BY KEITH BENMAN, Times of Northwest Indiana
kbenman@nwitimes.com

FLINT, Mich. | Bishop International Airport serves as a beacon in the sky for a city that hasn't had much to brag about for decades.

Civic and business leaders point to the busy air hub and a downtown revival as examples of what the city of Flint and Genesee County can do when they roll up their sleeves.

But in blue-collar Flint, that pride is tempered by the knowledge that the city faces more downsizing and possible plant closures at General Motors Corp., which can only add to problems like blighted neighborhoods and high crime.

"We've been hit so bad by GM's problems," said Leo Jennings, a deacon at Pentecostal Temple Church, just a few blocks northwest of downtown. "The airport is needed, but so is urban renewal and so is job training."

Thirty years ago, GM employed 79,000 people in Flint. Today that number is down to 16,000.

Jennings, a 30-year GM employee, was cutting the grass around the church, a rented brick building, on a 94-degree day in August. He pointed across the street to a boarded-up building with a sign reading "Party Store" in faded red letters.

"They want $180,000 for that," Jennings said. "Can you believe it? We'd like to put our church there. But everyone thinks because they're fixing up downtown, this will be next."

A few blocks away, Deborah Springer was helping oversee about half a dozen children as they shoveled mulch around two large pine trees in front of the Christ Enrichment Center, a former Episcopal church on Hamilton Street.

Springer's son and daughter fly regularly out of Bishop International. With 60 arrivals and departures daily on seven airlines, passengers can connect to hundreds of destinations. The airlines, airport vendors and other businesses at the airport employ about 800 people.

Springer agreed the airport creates jobs and is something the city needs.

"At the same time, I look at our kids and they have needs too," Springer said. "I see some children come here hungry some mornings and I say, 'Why can't we support them too?' "

Taxpayers in Genesee County, which includes the city of Flint, pitched in almost $4.8 million to support the airport last year. Other airport revenues from parking, landing fees and other sources came to $9.7 million.
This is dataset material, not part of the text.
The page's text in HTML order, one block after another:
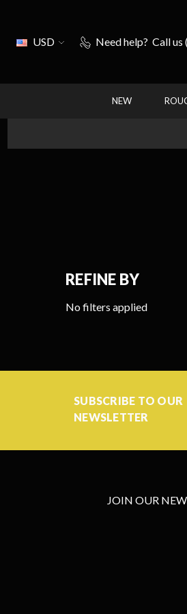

Springer said the gardening work the children were doing around the former church was sponsored with a $1,995 grant from the Flint-based Mott Foundation. She rolled her eyes when reminded the foundation kicked in $10 million so Bishop International terminal designers could add architectural niceties.

Even those who go to work every day at the airport say it took quite a while to make believers out of them.

"When they built that terminal, and it was a build-it-and-they-will-come type of thing, we thought they were crazy," said Mike Wagner, 37, an aircraft mechanic with McLellan Aviation, which has a small aircraft repair hangar at the airport's east end.

The Bishop International terminal was built in 1993 and was part of a series of projects totaling more than $100 million. It initially involved road and rail relocations, the condemnation of strip joints and massage parlors, and construction of an immaculately landscaped parking area.

Wagner's boss, McLellan Aviation owner Fred McLellan, 73, said he knows most airport jobs don't pay as well as the auto plant jobs of the past. But few jobs do.

"Back when, GM could give employees anything they wanted," he said. "And today, we're still living by the mentality that we can have anything we want."